Janet Reno fumes about the inapproriate choice of the word, Carnivore, to refer to the FBI’s recently installed surveillance system. Inapproriate, Janet, or all too approriate? The spy is everywhere - in the sky and in your server, too.

And the spy is you. Carnivore technology is made available to those who fear that they have become their official mate’s ‘insignigicant other’. It enables one to examine any and all e-mails in a computer. Secret love affairs have been exposed this way and marriages ended. Although it does make you wonder at the use of such a public medium for communication about such private affairs.

But then maybe affairs aren’t meant to be private anymore.
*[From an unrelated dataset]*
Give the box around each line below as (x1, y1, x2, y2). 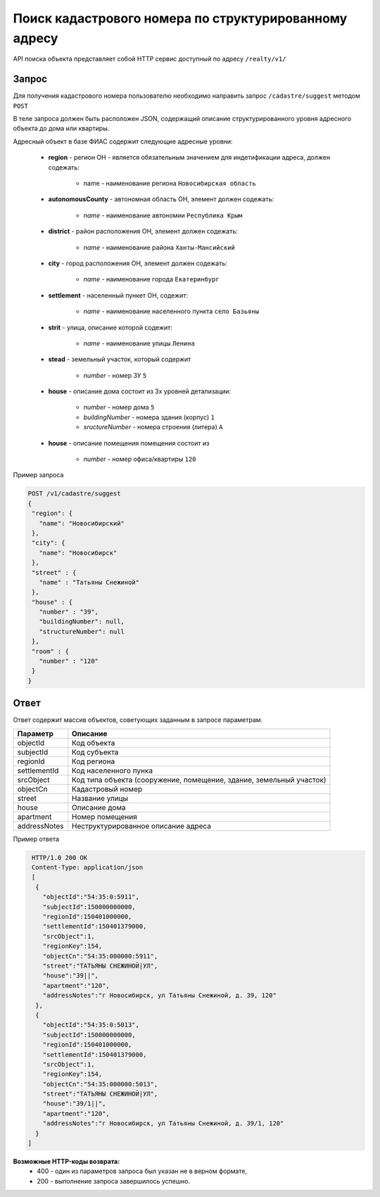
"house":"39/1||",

The young adopt to change more quickly than the old and this generation is no different. Sex on the Net is to this generation what church on Sunday was to another. What was once considered obscenity is now just the “Hi-getting to know you” stage of today’s naughty netizens’ sexcapades. Personal websites are up on the net in the thousands, some more personal than others. Jennicam features Jenni ( no relationship to the author) and the boyfriend she stole (borrowed?) from her best pal in all sorts of compromising positions. This tender young love is yours for only a $15.00 subscription fee.

So for some the loss of privacy may not be such a big deal. With all those hot e-mails flying back and forth it’s kind of a shame that the guys at Echelon aren’t guys but machines. Somebody is missing out on a lot of fun. On the other hand, maybe those big brains in the skies are getting a chuckle out of all this.